*** Opening DATA EXTRACTS ***

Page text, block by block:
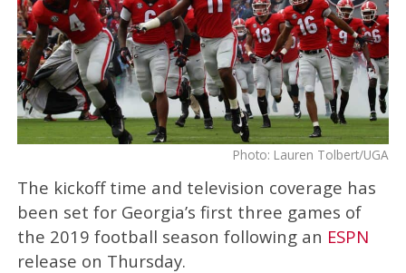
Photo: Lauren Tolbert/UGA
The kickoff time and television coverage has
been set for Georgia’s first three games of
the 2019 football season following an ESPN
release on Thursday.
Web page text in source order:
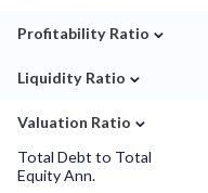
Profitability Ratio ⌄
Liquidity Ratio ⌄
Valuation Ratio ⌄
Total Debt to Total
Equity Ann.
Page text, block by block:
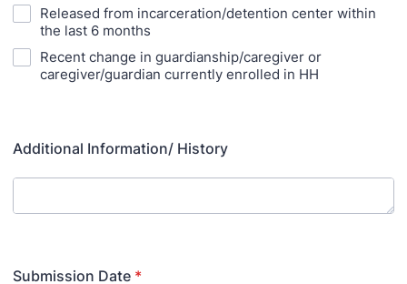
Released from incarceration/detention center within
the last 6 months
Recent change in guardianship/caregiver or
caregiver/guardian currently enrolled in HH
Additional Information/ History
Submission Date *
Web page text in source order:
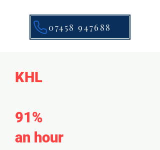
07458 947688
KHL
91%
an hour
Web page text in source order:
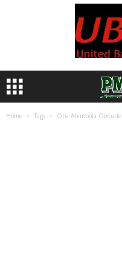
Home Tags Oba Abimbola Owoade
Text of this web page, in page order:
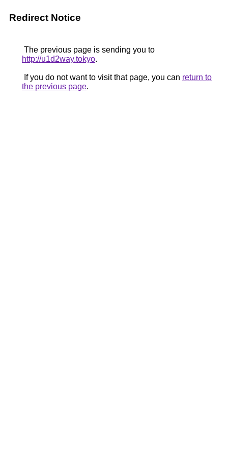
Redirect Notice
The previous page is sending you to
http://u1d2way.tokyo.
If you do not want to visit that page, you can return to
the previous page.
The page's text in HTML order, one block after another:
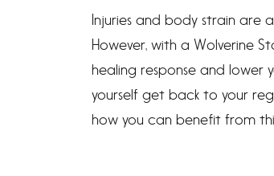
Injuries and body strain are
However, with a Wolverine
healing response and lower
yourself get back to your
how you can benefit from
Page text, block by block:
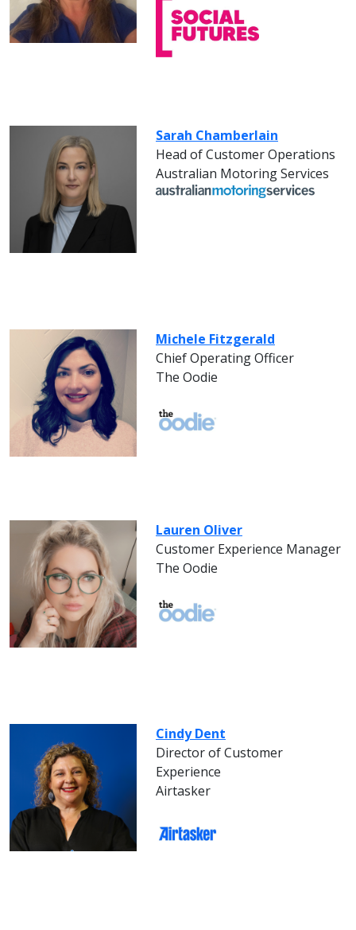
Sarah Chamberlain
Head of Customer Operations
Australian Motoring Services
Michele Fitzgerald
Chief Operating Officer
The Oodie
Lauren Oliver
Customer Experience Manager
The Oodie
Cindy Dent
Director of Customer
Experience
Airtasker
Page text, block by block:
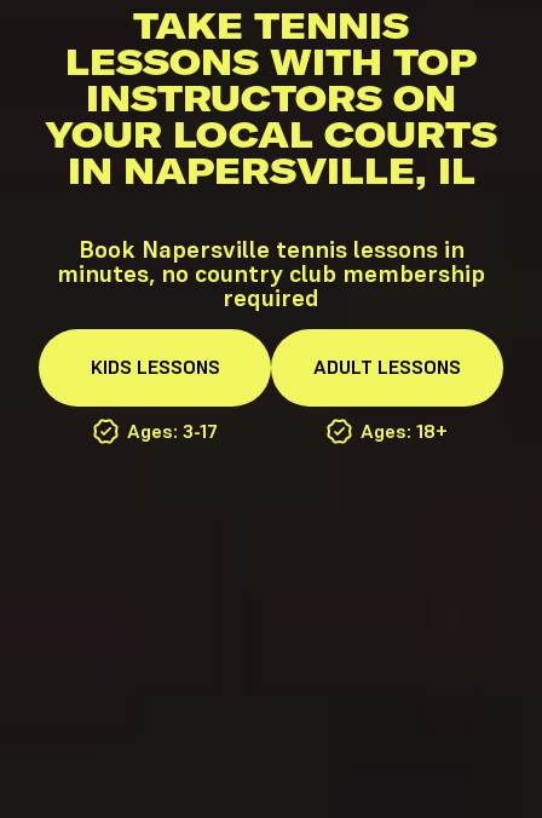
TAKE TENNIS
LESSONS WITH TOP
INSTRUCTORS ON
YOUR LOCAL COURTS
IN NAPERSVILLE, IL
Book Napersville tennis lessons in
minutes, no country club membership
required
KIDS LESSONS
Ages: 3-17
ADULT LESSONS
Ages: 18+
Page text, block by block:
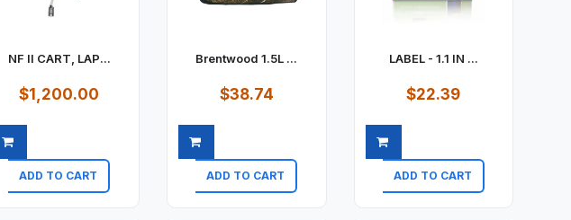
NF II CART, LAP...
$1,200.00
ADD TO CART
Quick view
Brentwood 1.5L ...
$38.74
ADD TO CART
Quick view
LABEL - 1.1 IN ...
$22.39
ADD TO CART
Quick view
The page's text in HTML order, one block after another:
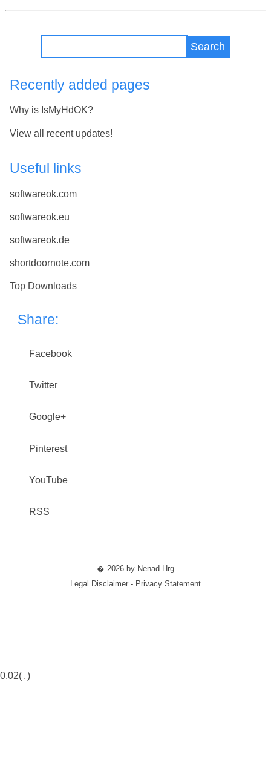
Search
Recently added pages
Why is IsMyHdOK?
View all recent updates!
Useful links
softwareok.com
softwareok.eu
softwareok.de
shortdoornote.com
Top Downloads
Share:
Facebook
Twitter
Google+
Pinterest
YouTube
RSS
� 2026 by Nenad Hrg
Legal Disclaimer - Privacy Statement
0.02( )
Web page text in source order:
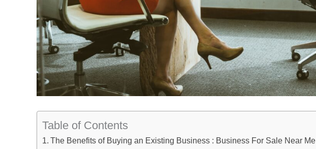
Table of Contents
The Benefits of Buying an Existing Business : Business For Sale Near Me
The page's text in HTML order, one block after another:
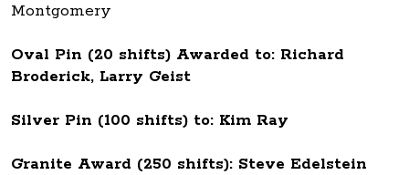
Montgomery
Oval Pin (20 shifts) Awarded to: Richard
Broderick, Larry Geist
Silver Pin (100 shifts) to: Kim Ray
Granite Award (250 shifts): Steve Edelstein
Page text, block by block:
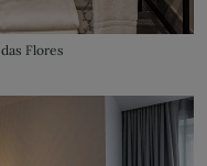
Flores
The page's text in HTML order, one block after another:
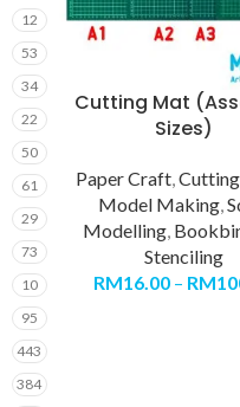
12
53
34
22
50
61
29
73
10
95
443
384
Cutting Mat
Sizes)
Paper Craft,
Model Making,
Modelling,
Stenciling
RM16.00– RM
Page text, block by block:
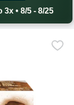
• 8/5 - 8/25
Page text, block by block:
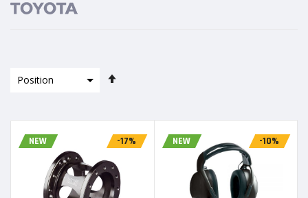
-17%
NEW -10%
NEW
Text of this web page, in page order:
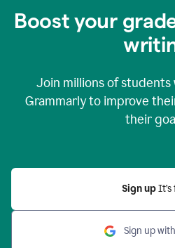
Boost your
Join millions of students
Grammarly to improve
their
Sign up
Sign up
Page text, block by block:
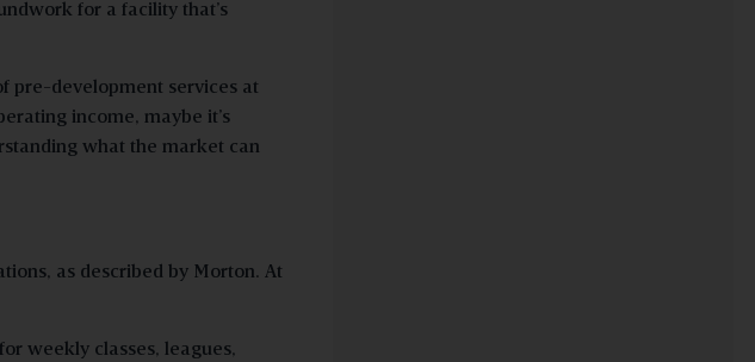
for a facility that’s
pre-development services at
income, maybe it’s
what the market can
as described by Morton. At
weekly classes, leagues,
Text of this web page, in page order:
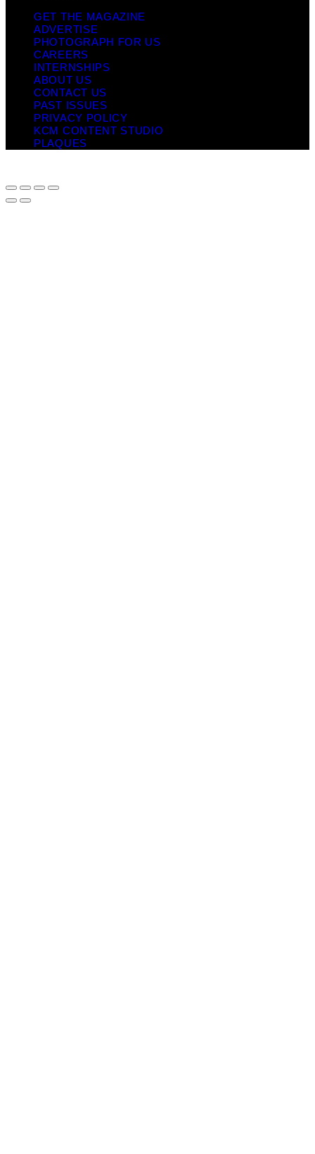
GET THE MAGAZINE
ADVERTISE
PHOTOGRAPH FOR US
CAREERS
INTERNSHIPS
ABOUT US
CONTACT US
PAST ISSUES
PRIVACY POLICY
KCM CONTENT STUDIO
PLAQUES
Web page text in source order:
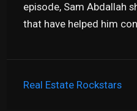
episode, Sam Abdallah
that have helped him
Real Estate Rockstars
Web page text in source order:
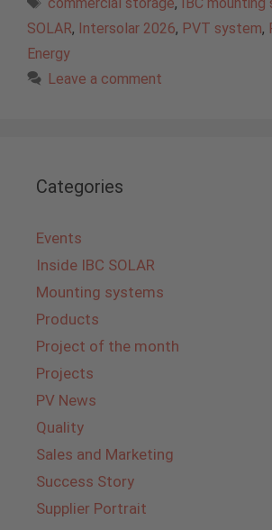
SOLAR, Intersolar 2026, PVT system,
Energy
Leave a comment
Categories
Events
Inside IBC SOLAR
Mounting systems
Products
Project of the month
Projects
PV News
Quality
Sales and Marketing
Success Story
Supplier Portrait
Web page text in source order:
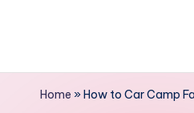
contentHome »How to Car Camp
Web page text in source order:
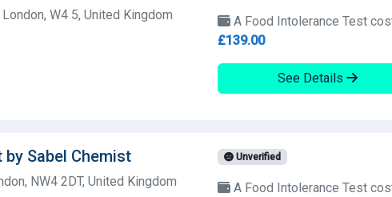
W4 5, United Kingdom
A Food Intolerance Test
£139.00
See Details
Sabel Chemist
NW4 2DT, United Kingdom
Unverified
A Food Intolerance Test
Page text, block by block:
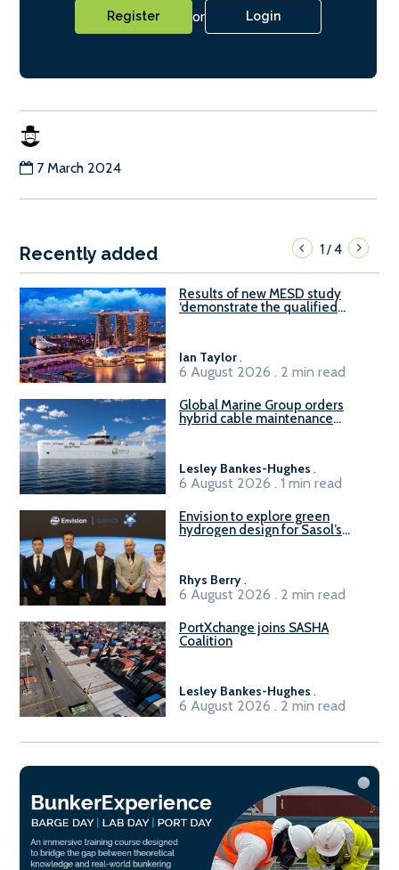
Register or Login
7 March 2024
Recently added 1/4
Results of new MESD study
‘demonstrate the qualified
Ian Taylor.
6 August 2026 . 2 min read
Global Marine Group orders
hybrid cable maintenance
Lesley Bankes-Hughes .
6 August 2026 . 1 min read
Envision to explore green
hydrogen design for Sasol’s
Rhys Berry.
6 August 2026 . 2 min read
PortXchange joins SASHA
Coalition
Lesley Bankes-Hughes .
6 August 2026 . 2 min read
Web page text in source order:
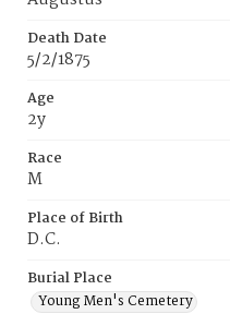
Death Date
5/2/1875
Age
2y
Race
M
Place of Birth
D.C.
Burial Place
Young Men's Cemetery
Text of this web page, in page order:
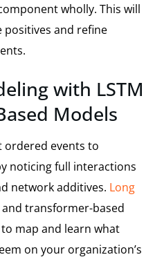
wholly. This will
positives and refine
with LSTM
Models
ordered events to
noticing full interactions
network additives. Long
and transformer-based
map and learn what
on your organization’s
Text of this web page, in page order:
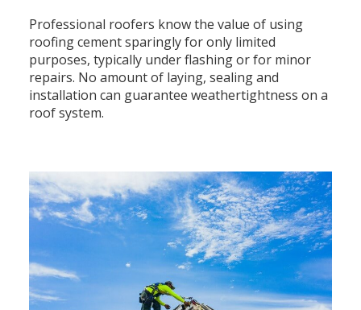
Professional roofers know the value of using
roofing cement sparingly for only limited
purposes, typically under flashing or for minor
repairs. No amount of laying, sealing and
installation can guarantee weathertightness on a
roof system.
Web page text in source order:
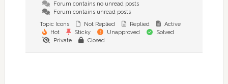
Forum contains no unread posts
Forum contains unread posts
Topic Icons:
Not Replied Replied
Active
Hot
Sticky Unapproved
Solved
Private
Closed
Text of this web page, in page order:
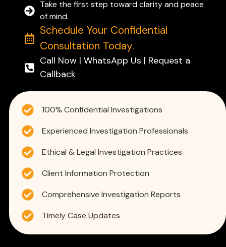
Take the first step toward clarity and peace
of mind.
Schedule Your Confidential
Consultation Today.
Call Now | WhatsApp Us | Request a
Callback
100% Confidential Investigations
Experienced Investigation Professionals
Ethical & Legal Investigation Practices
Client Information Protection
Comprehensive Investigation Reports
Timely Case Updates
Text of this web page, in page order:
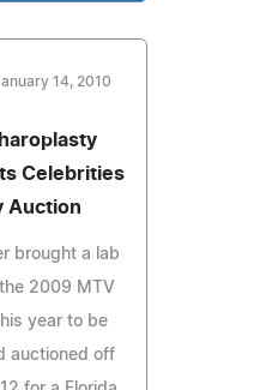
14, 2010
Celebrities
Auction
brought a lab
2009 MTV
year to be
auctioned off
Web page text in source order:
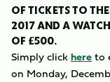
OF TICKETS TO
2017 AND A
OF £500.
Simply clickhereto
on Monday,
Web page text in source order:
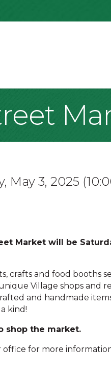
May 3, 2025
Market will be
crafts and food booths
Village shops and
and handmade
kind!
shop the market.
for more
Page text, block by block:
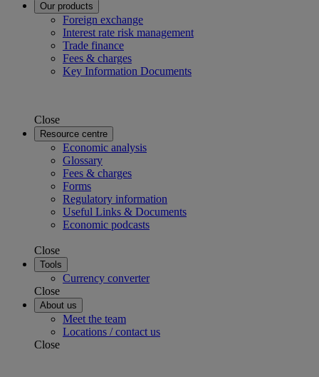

*** Closing DATA EXTRACTS ***

[WORK TASK] When you set down the records above, copy every line exactly and exclude the pictures.

[ANSWER TO THIS TASK]
Page text, block by block:
Photo: Lauren Tolbert/UGA
The kickoff time and television coverage has
been set for Georgia’s first three games of
the 2019 football season following an ESPN
release on Thursday.
Web page text in source order:
Profitability Ratio ⌄
Liquidity Ratio ⌄
Valuation Ratio ⌄
Total Debt to Total
Equity Ann.
Page text, block by block:
Released from incarceration/detention center within
the last 6 months
Recent change in guardianship/caregiver or
caregiver/guardian currently enrolled in HH
Additional Information/ History
Submission Date *
Web page text in source order:
07458 947688
KHL
91%
an hour
Web page text in source order:
Home Tags Oba Abimbola Owoade
Text of this web page, in page order:
Redirect Notice
The previous page is sending you to
http://u1d2way.tokyo.
If you do not want to visit that page, you can return to
the previous page.
The page's text in HTML order, one block after another:
Injuries and body strain are
However, with a Wolverine
healing response and lower
yourself get back to your
how you can benefit from
Page text, block by block:
Sarah Chamberlain
Head of Customer Operations
Australian Motoring Services
Michele Fitzgerald
Chief Operating Officer
The Oodie
Lauren Oliver
Customer Experience Manager
The Oodie
Cindy Dent
Director of Customer
Experience
Airtasker
Page text, block by block:
TAKE TENNIS
LESSONS WITH TOP
INSTRUCTORS ON
YOUR LOCAL COURTS
IN NAPERSVILLE, IL
Book Napersville tennis lessons in
minutes, no country club membership
required
KIDS LESSONS
Ages: 3-17
ADULT LESSONS
Ages: 18+
Page text, block by block:
NF II CART, LAP...
$1,200.00
ADD TO CART
Quick view
Brentwood 1.5L ...
$38.74
ADD TO CART
Quick view
LABEL - 1.1 IN ...
$22.39
ADD TO CART
Quick view
The page's text in HTML order, one block after another:
Search
Recently added pages
Why is IsMyHdOK?
View all recent updates!
Useful links
softwareok.com
softwareok.eu
softwareok.de
shortdoornote.com
Top Downloads
Share:
Facebook
Twitter
Google+
Pinterest
YouTube
RSS
� 2026 by Nenad Hrg
Legal Disclaimer - Privacy Statement
0.02( )
Web page text in source order:
Table of Contents
The Benefits of Buying an Existing Business : Business For Sale Near Me
The page's text in HTML order, one block after another:
Montgomery
Oval Pin (20 shifts) Awarded to: Richard
Broderick, Larry Geist
Silver Pin (100 shifts) to: Kim Ray
Granite Award (250 shifts): Steve Edelstein
Page text, block by block:
Flores
The page's text in HTML order, one block after another:
12
53
34
22
50
61
29
73
10
95
443
384
Cutting Mat
Sizes)
Paper Craft,
Model Making,
Modelling,
Stenciling
RM16.00– RM
Page text, block by block:
• 8/5 - 8/25
Page text, block by block:
-17%
NEW -10%
NEW
Text of this web page, in page order:
Boost your
Join millions of students
Grammarly to improve
their
Sign up
Sign up
Page text, block by block:
for a facility that’s
pre-development services at
income, maybe it’s
what the market can
as described by Morton. At
weekly classes, leagues,
Text of this web page, in page order:
GET THE MAGAZINE
ADVERTISE
PHOTOGRAPH FOR US
CAREERS
INTERNSHIPS
ABOUT US
CONTACT US
PAST ISSUES
PRIVACY POLICY
KCM CONTENT STUDIO
PLAQUES
Web page text in source order:
episode, Sam Abdallah
that have helped him
Real Estate Rockstars
Web page text in source order:
SOLAR, Intersolar 2026, PVT system,
Energy
Leave a comment
Categories
Events
Inside IBC SOLAR
Mounting systems
Products
Project of the month
Projects
PV News
Quality
Sales and Marketing
Success Story
Supplier Portrait
Web page text in source order:
contentHome »How to Car Camp
Web page text in source order:
W4 5, United Kingdom
A Food Intolerance Test
£139.00
See Details
Sabel Chemist
NW4 2DT, United Kingdom
Unverified
A Food Intolerance Test
Page text, block by block:
Register or Login
7 March 2024
Recently added 1/4
Results of new MESD study
‘demonstrate the qualified
Ian Taylor.
6 August 2026 . 2 min read
Global Marine Group orders
hybrid cable maintenance
Lesley Bankes-Hughes .
6 August 2026 . 1 min read
Envision to explore green
hydrogen design for Sasol’s
Rhys Berry.
6 August 2026 . 2 min read
PortXchange joins SASHA
Coalition
Lesley Bankes-Hughes .
6 August 2026 . 2 min read
Web page text in source order:
Death Date
5/2/1875
Age
2y
Race
M
Place of Birth
D.C.
Burial Place
Young Men's Cemetery
Text of this web page, in page order:
wholly. This will
positives and refine
with LSTM
Models
ordered events to
noticing full interactions
network additives. Long
and transformer-based
map and learn what
on your organization’s
Text of this web page, in page order:
Professional roofers know the value of using
roofing cement sparingly for only limited
purposes, typically under flashing or for minor
repairs. No amount of laying, sealing and
installation can guarantee weathertightness on a
roof system.
Web page text in source order:
Forum contains no unread posts
Forum contains unread posts
Topic Icons:
Not Replied Replied
Active
Hot
Sticky Unapproved
Solved
Private
Closed
Text of this web page, in page order:
Take the first step toward clarity and peace
of mind.
Schedule Your Confidential
Consultation Today.
Call Now | WhatsApp Us | Request a
Callback
100% Confidential Investigations
Experienced Investigation Professionals
Ethical & Legal Investigation Practices
Client Information Protection
Comprehensive Investigation Reports
Timely Case Updates
Text of this web page, in page order:
14, 2010
Celebrities
Auction
brought a lab
2009 MTV
year to be
auctioned off
Web page text in source order:
OF TICKETS TO
2017 AND A
OF £500.
Simply clickhereto
on Monday,
Web page text in source order:
May 3, 2025
Market will be
crafts and food booths
Village shops and
and handmade
kind!
shop the market.
for more
Page text, block by block:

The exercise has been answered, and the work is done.